Transcribe the data as written, minus images.

### Dataset records
Content starts
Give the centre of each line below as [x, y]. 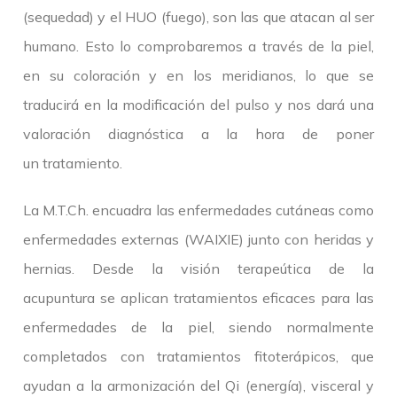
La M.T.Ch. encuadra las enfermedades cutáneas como [198, 210]
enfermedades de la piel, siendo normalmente [198, 327]
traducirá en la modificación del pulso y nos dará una [198, 105]
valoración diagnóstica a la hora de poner [198, 134]
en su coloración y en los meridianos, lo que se [198, 76]
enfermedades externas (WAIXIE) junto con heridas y [198, 240]
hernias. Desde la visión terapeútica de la [198, 269]
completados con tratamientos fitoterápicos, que [198, 357]
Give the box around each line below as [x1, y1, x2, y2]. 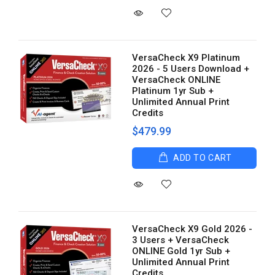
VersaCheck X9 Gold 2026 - [132, 223, 253, 234]
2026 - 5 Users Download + [132, 63, 250, 74]
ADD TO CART [173, 153, 232, 163]
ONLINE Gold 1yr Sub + [132, 246, 231, 257]
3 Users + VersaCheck [132, 234, 230, 246]
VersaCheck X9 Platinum [132, 52, 241, 63]
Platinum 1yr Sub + [132, 85, 214, 96]
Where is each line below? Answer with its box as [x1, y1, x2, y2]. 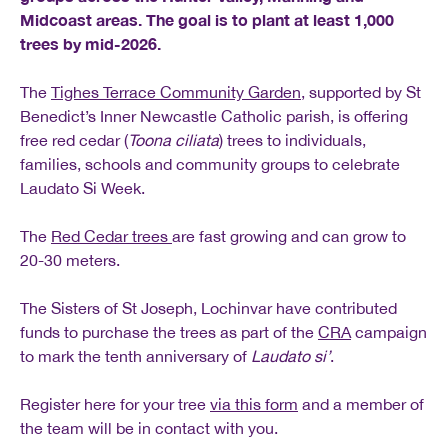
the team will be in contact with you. [20, 418, 278, 437]
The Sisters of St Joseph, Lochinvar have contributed [20, 298, 397, 317]
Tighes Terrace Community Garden [51, 82, 301, 101]
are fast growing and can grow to [172, 226, 406, 245]
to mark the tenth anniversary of [20, 346, 251, 365]
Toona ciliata [128, 130, 219, 149]
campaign [351, 322, 427, 341]
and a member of [298, 394, 424, 413]
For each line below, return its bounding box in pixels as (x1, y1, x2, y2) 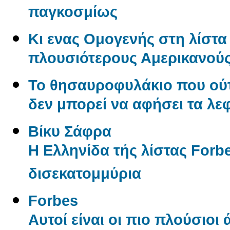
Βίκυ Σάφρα (28, 122, 111, 140)
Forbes (28, 191, 78, 209)
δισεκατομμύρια (28, 164, 141, 187)
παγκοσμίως (28, 3, 118, 25)
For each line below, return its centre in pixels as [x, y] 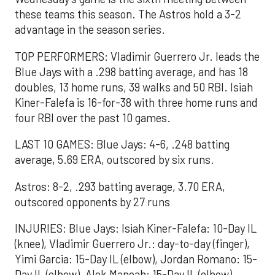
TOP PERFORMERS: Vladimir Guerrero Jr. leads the [137, 56]
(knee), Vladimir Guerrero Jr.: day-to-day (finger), [132, 244]
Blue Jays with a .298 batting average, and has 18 [131, 72]
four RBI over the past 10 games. [93, 118]
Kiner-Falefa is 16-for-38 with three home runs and [136, 102]
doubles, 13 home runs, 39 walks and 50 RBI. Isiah [134, 87]
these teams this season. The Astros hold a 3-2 [128, 14]
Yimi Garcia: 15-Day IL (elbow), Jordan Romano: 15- [136, 259]
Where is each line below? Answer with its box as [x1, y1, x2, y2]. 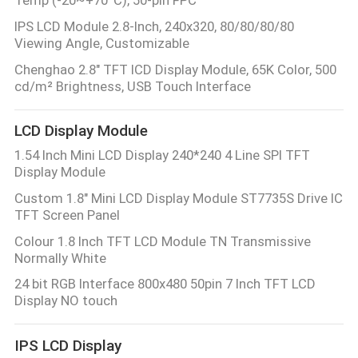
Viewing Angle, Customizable [14, 34, 189, 51]
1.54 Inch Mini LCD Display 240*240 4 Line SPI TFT [14, 146, 310, 163]
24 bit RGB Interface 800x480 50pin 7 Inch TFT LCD [14, 276, 316, 292]
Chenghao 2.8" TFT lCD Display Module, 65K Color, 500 [14, 61, 336, 78]
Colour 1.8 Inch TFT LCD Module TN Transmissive [14, 233, 311, 249]
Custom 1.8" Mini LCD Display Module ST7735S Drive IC [14, 189, 343, 206]
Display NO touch [14, 292, 117, 309]
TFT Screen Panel [14, 206, 120, 223]
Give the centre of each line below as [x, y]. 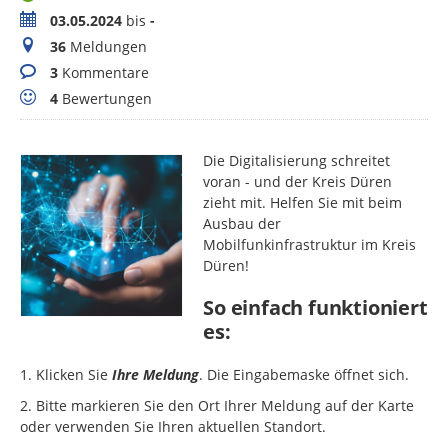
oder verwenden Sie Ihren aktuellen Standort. [175, 427]
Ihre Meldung [155, 375]
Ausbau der [242, 224]
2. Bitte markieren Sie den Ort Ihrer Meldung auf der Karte [217, 406]
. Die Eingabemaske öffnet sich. [306, 375]
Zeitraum [49, 20]
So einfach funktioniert [315, 308]
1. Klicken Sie [66, 375]
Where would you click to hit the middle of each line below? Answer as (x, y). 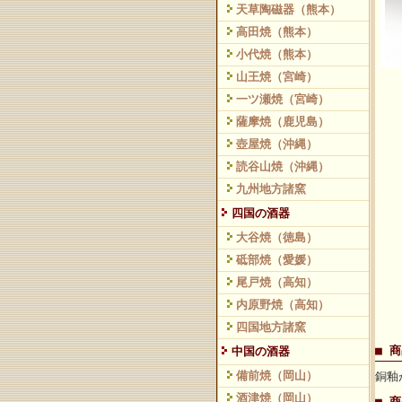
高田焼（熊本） (277, 32)
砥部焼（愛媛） (277, 260)
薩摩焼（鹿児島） (283, 122)
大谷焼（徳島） (277, 237)
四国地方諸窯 (271, 327)
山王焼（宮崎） (277, 77)
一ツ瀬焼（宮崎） (283, 99)
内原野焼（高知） (283, 305)
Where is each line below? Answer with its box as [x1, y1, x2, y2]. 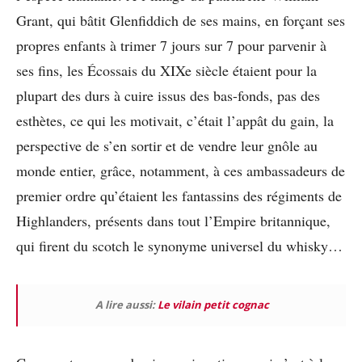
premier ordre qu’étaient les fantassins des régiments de [16, 185, 342, 205]
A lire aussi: [95, 297, 158, 312]
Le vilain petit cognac [157, 297, 269, 312]
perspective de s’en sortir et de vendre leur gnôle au [16, 135, 318, 155]
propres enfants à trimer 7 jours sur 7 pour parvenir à [16, 35, 326, 55]
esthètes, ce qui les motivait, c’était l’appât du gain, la [16, 110, 334, 130]
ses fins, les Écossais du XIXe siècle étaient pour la [16, 60, 317, 80]
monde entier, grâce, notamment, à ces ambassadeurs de [16, 160, 345, 180]
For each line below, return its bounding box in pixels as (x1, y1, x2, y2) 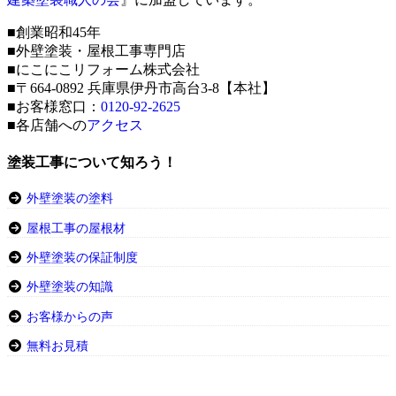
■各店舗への (7, 117, 87, 133)
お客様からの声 (26, 309, 113, 324)
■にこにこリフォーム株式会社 (7, 61, 200, 77)
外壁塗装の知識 (26, 280, 113, 294)
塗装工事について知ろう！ (7, 153, 177, 171)
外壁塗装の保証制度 (26, 251, 138, 265)
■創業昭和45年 (7, 24, 101, 40)
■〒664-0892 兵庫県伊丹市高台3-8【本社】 (7, 80, 276, 95)
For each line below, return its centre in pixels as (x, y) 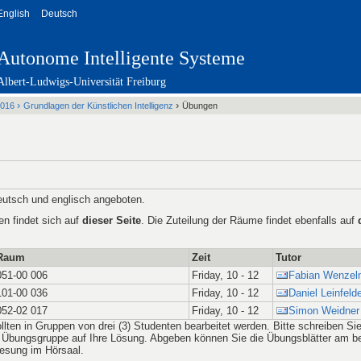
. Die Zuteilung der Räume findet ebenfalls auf (249, 220)
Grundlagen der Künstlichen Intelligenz (100, 106)
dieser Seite (112, 220)
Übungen (200, 106)
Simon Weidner (324, 310)
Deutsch (60, 14)
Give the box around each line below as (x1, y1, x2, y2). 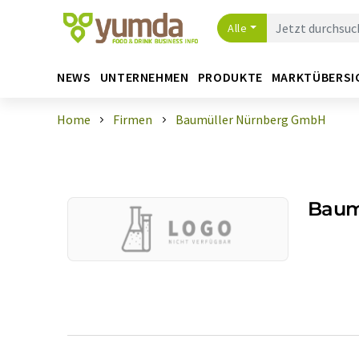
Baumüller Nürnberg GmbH (175, 111, 326, 127)
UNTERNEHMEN (99, 68, 189, 85)
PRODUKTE (197, 68, 263, 85)
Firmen (113, 111, 153, 127)
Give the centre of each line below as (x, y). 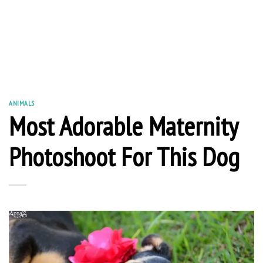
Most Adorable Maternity (123, 125)
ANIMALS (22, 103)
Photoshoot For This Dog (124, 156)
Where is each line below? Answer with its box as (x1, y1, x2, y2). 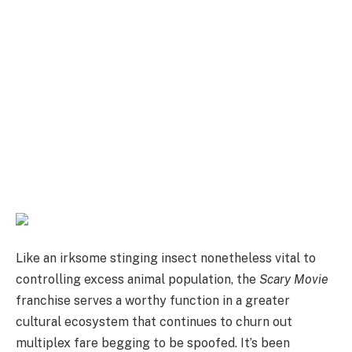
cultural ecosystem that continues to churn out (16, 314, 292, 330)
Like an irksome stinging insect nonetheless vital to (16, 251, 316, 266)
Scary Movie (259, 272, 328, 288)
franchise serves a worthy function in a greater (16, 293, 290, 309)
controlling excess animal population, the (16, 272, 259, 288)
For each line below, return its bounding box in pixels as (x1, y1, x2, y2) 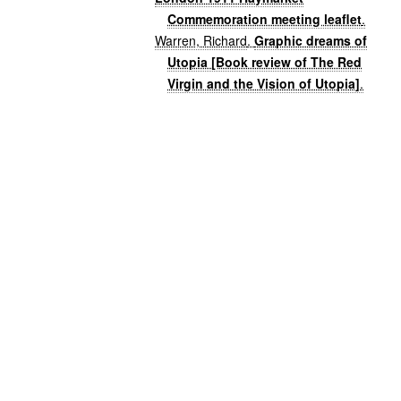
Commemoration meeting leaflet (167, 9, 363, 28)
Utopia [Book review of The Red (167, 52, 363, 71)
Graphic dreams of (254, 30, 368, 49)
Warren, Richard (155, 30, 248, 49)
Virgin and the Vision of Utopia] (167, 73, 361, 92)
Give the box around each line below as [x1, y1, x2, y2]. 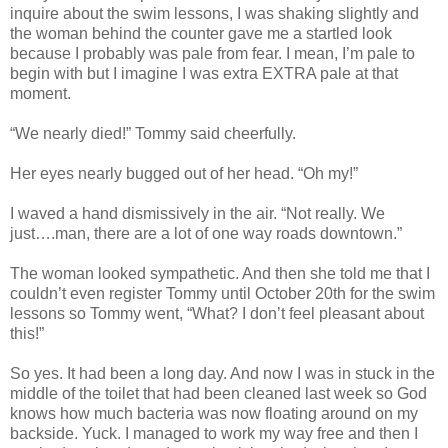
Content ends
### Solution
Give the centre of each line below as [x, y]. 
La M.T.Ch. encuadra las enfermedades cutáneas como [198, 210]
enfermedades de la piel, siendo normalmente [198, 327]
traducirá en la modificación del pulso y nos dará una [198, 105]
valoración diagnóstica a la hora de poner [198, 134]
en su coloración y en los meridianos, lo que se [198, 76]
enfermedades externas (WAIXIE) junto con heridas y [198, 240]
hernias. Desde la visión terapeútica de la [198, 269]
completados con tratamientos fitoterápicos, que [198, 357]
Give the box around each line below as [x1, y1, x2, y2]. 
VersaCheck X9 Gold 2026 - [132, 223, 253, 234]
2026 - 5 Users Download + [132, 63, 250, 74]
ADD TO CART [173, 153, 232, 163]
ONLINE Gold 1yr Sub + [132, 246, 231, 257]
3 Users + VersaCheck [132, 234, 230, 246]
VersaCheck X9 Platinum [132, 52, 241, 63]
Platinum 1yr Sub + [132, 85, 214, 96]
Where is each line below? Answer with its box as [x1, y1, x2, y2]. 
the team will be in contact with you. [20, 418, 278, 437]
The Sisters of St Joseph, Lochinvar have contributed [20, 298, 397, 317]
Tighes Terrace Community Garden [51, 82, 301, 101]
are fast growing and can grow to [172, 226, 406, 245]
to mark the tenth anniversary of [20, 346, 251, 365]
Toona ciliata [128, 130, 219, 149]
campaign [351, 322, 427, 341]
and a member of [298, 394, 424, 413]
For each line below, return its bounding box in pixels as (x1, y1, x2, y2) 
Βίκυ Σάφρα (28, 122, 111, 140)
Forbes (28, 191, 78, 209)
δισεκατομμύρια (28, 164, 141, 187)
παγκοσμίως (28, 3, 118, 25)
For each line below, return its centre in pixels as [x, y] 
TOP PERFORMERS: Vladimir Guerrero Jr. leads the [137, 56]
(knee), Vladimir Guerrero Jr.: day-to-day (finger), [132, 244]
Blue Jays with a .298 batting average, and has 18 [131, 72]
four RBI over the past 10 games. [93, 118]
Kiner-Falefa is 16-for-38 with three home runs and [136, 102]
doubles, 13 home runs, 39 walks and 50 RBI. Isiah [134, 87]
these teams this season. The Astros hold a 3-2 [128, 14]
Yimi Garcia: 15-Day IL (elbow), Jordan Romano: 15- [136, 259]
Where is each line below? Answer with its box as [x1, y1, x2, y2]. 
Viewing Angle, Customizable [14, 34, 189, 51]
1.54 Inch Mini LCD Display 240*240 4 Line SPI TFT [14, 146, 310, 163]
24 bit RGB Interface 800x480 50pin 7 Inch TFT LCD [14, 276, 316, 292]
Chenghao 2.8" TFT lCD Display Module, 65K Color, 500 [14, 61, 336, 78]
Colour 1.8 Inch TFT LCD Module TN Transmissive [14, 233, 311, 249]
Custom 1.8" Mini LCD Display Module ST7735S Drive IC [14, 189, 343, 206]
Display NO touch [14, 292, 117, 309]
TFT Screen Panel [14, 206, 120, 223]
Give the centre of each line below as [x, y]. 
oder verwenden Sie Ihren aktuellen Standort. [175, 427]
Ihre Meldung [155, 375]
Ausbau der [242, 224]
2. Bitte markieren Sie den Ort Ihrer Meldung auf der Karte [217, 406]
. Die Eingabemaske öffnet sich. [306, 375]
Zeitraum [49, 20]
So einfach funktioniert [315, 308]
1. Klicken Sie [66, 375]
Where would you click to hit the middle of each line below? Answer as (x, y). 
高田焼（熊本） (277, 32)
砥部焼（愛媛） (277, 260)
薩摩焼（鹿児島） (283, 122)
大谷焼（徳島） (277, 237)
四国地方諸窯 (271, 327)
山王焼（宮崎） (277, 77)
一ツ瀬焼（宮崎） (283, 99)
内原野焼（高知） (283, 305)
Where is each line below? Answer with its box as [x1, y1, x2, y2]. 
premier ordre qu’étaient les fantassins des régiments de [16, 185, 342, 205]
A lire aussi: [95, 297, 158, 312]
Le vilain petit cognac [157, 297, 269, 312]
perspective de s’en sortir et de vendre leur gnôle au [16, 135, 318, 155]
propres enfants à trimer 7 jours sur 7 pour parvenir à [16, 35, 326, 55]
esthètes, ce qui les motivait, c’était l’appât du gain, la [16, 110, 334, 130]
ses fins, les Écossais du XIXe siècle étaient pour la [16, 60, 317, 80]
monde entier, grâce, notamment, à ces ambassadeurs de [16, 160, 345, 180]
For each line below, return its bounding box in pixels as (x1, y1, x2, y2) 
■各店舗への (7, 117, 87, 133)
お客様からの声 (26, 309, 113, 324)
■にこにこリフォーム株式会社 (7, 61, 200, 77)
外壁塗装の知識 (26, 280, 113, 294)
塗装工事について知ろう！ (7, 153, 177, 171)
外壁塗装の保証制度 (26, 251, 138, 265)
■創業昭和45年 (7, 24, 101, 40)
■〒664-0892 兵庫県伊丹市高台3-8【本社】 (7, 80, 276, 95)
For each line below, return its centre in pixels as (x, y) 
. Die Zuteilung der Räume findet ebenfalls auf (249, 220)
Grundlagen der Künstlichen Intelligenz (100, 106)
dieser Seite (112, 220)
Übungen (200, 106)
Simon Weidner (324, 310)
Deutsch (60, 14)
Give the box around each line below as (x1, y1, x2, y2). 
Baumüller Nürnberg GmbH (175, 111, 326, 127)
UNTERNEHMEN (99, 68, 189, 85)
PRODUKTE (197, 68, 263, 85)
Firmen (113, 111, 153, 127)
Give the centre of each line below as (x, y). 
Most Adorable Maternity (123, 125)
ANIMALS (22, 103)
Photoshoot For This Dog (124, 156)
Where is each line below? Answer with its box as (x1, y1, x2, y2). 
cultural ecosystem that continues to churn out (16, 314, 292, 330)
Like an irksome stinging insect nonetheless vital to (16, 251, 316, 266)
Scary Movie (259, 272, 328, 288)
franchise serves a worthy function in a greater (16, 293, 290, 309)
controlling excess animal population, the (16, 272, 259, 288)
For each line below, return its bounding box in pixels as (x1, y1, x2, y2) 
Commemoration meeting leaflet (167, 9, 363, 28)
Utopia [Book review of The Red (167, 52, 363, 71)
Graphic dreams of (254, 30, 368, 49)
Warren, Richard (155, 30, 248, 49)
Virgin and the Vision of Utopia] (167, 73, 361, 92)
Give the box around each line below as [x1, y1, x2, y2]. 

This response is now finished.